Casada, mãe de dois filhos adolescentes, James, uma ex-executiva de TV que somente escreveu seu primeiro romance às vésperas de completar 50 anos, é de uma inteligência impressionante. De um lado, declara que os livros materializam todos os seus desejos mais escondidos, dando uma textura real para as experiências sexuais da protagonista e deixando as pessoas fascinadas ou indignadas com chicotinhos e bolas de metal e bundinhas que aparecem “naturalmente” aqui e ali. Do outro, reprisa uma receita infalível, que conversa não apenas com o público feminino, embora ele seja o alvo principal, que é estimular o fetiche por uma alma gêmea, e não um fetiche necessariamente sexual.
A versão para o cinema do segundo capítulo da história de Anastasia Steele leva para a tela grande a mesma fórmula, os mesmos clichês, mas ganha um reforço ainda maior na hora de distrair o espectador de seus reais objetivos.

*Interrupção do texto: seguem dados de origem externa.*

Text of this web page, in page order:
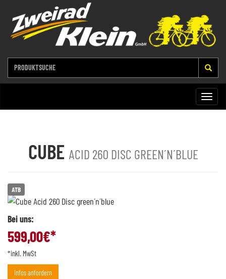
Toggle
CUBE ACID 260 DISC GREEN´N´BLUE
ATB
Bei uns:
599,00€*
*inkl. MwSt
Infos anfordern
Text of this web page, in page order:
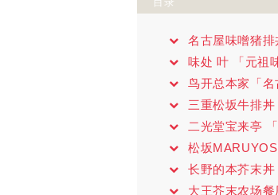
名古屋味噌猪
味处 叶 「元祖
鸟开总本家「名
三重松坂牛排丼
二光堂宝来亭
松坂
长野的本芥末丼
大王芥末农场餐
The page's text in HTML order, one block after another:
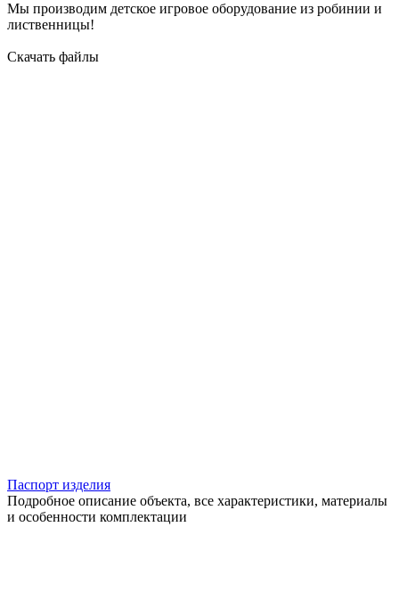
Мы производим детское игровое оборудование из робинии и
лиственницы!
Скачать файлы
Паспорт изделия
Подробное описание объекта, все характеристики, материалы
и особенности комплектации
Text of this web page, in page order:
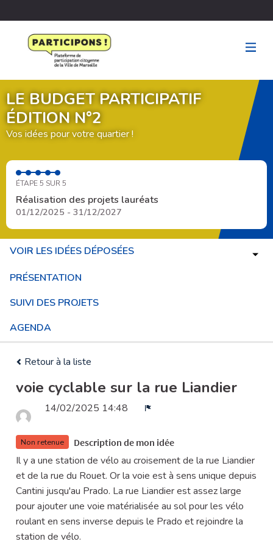
LE BUDGET PARTICIPATIF
ÉDITION N°2
Vos idées pour votre quartier !
ÉTAPE 5 SUR 5
Réalisation des projets lauréats
01/12/2025 - 31/12/2027
VOIR LES IDÉES DÉPOSÉES
PRÉSENTATION
SUIVI DES PROJETS
AGENDA
Retour à la liste
voie cyclable sur la rue Liandier
14/02/2025 14:48
Non retenue Description de mon idée
Il y a une station de vélo au croisement de la rue Liandier
et de la rue du Rouet. Or la voie est à sens unique depuis
Cantini jusqu'au Prado. La rue Liandier est assez large
pour ajouter une voie matérialisée au sol pour les vélo
roulant en sens inverse depuis le Prado et rejoindre la
station de vélo.
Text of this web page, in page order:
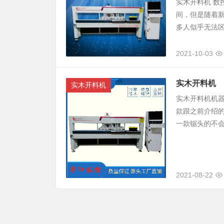
实木开料机 数
间，但是随着
多人似乎无法
2021-10-03
实木开料机 实木开料机
实木开料机机
款跟之前介绍
一款锯头的不
2021-08-22
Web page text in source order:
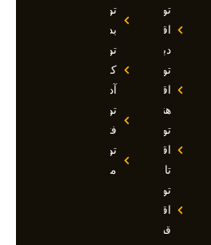
تور
اقساطی
دبی
تور
اقساطی
هند
تور
اقساطی
تاجیکستان
تور
اقساطی
قطر
تور
بدروم
تور
کوش
آداسی
تور
فتحیه
تور
مالزی
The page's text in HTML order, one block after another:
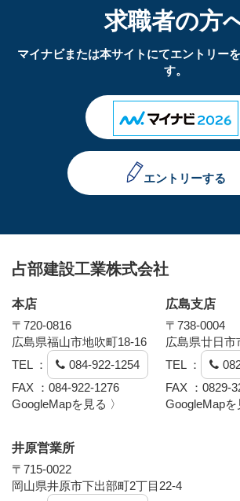
求職者の方
マイナビまたは本サイトにてエントリー
す。
エントリーする
占部建設工業株式会社
本店
〒720-0816
広島県福山市地吹町18-16
TEL ：
084-922-1254
FAX ：084-922-1276
GoogleMapを見る 〉
広島支店
〒738-0004
広島県廿日市
TEL ：
FAX ：0829-
GoogleMapを
井原営業所
〒715-0022
岡山県井原市下出部町2丁目22-4
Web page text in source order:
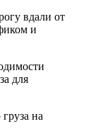
вдали от
и
для
на
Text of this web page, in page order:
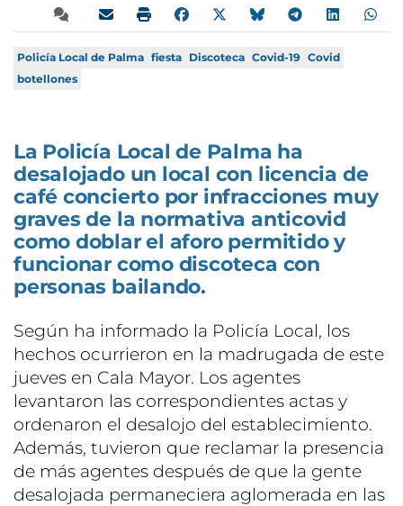
Policía Local de Palma fiesta Discoteca Covid-19 Covid
botellones
La Policía Local de Palma ha
desalojado un local con licencia de
café concierto por infracciones muy
graves de la normativa anticovid
como doblar el aforo permitido y
funcionar como discoteca con
personas bailando.
Según ha informado la Policía Local, los
hechos ocurrieron en la madrugada de este
jueves en Cala Mayor. Los agentes
levantaron las correspondientes actas y
ordenaron el desalojo del establecimiento.
Además, tuvieron que reclamar la presencia
de más agentes después de que la gente
desalojada permaneciera aglomerada en las
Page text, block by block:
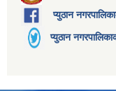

O que era cafona somente na imaginação do leitor ganha forma em cenas, cenários e diálogos, em máscaras venezianas, excesso de trilha e vilões bem definidos, que regeneram o protagonista masculino para convertê-lo no ideal amoroso que o público espera. As interpretações frágeis e a falta de carisma dos atores principais não ajudam muito, mas o diretor James Foley acerta em mostrar os corpos da dupla de maneira generosa, tirando o foco de suas performances, e o fato de Dakota Johnson parecer uma “pessoa comum” ajuda muito no intuito da autora. Enquanto o espectador se distrair administrando suas fantasias ou investigando os defeitos da obra, a força da fórmula mais tradicional narrativa de nosso imaginário popular se reafirma em mais uma história sobre não estar sozinho no mundo.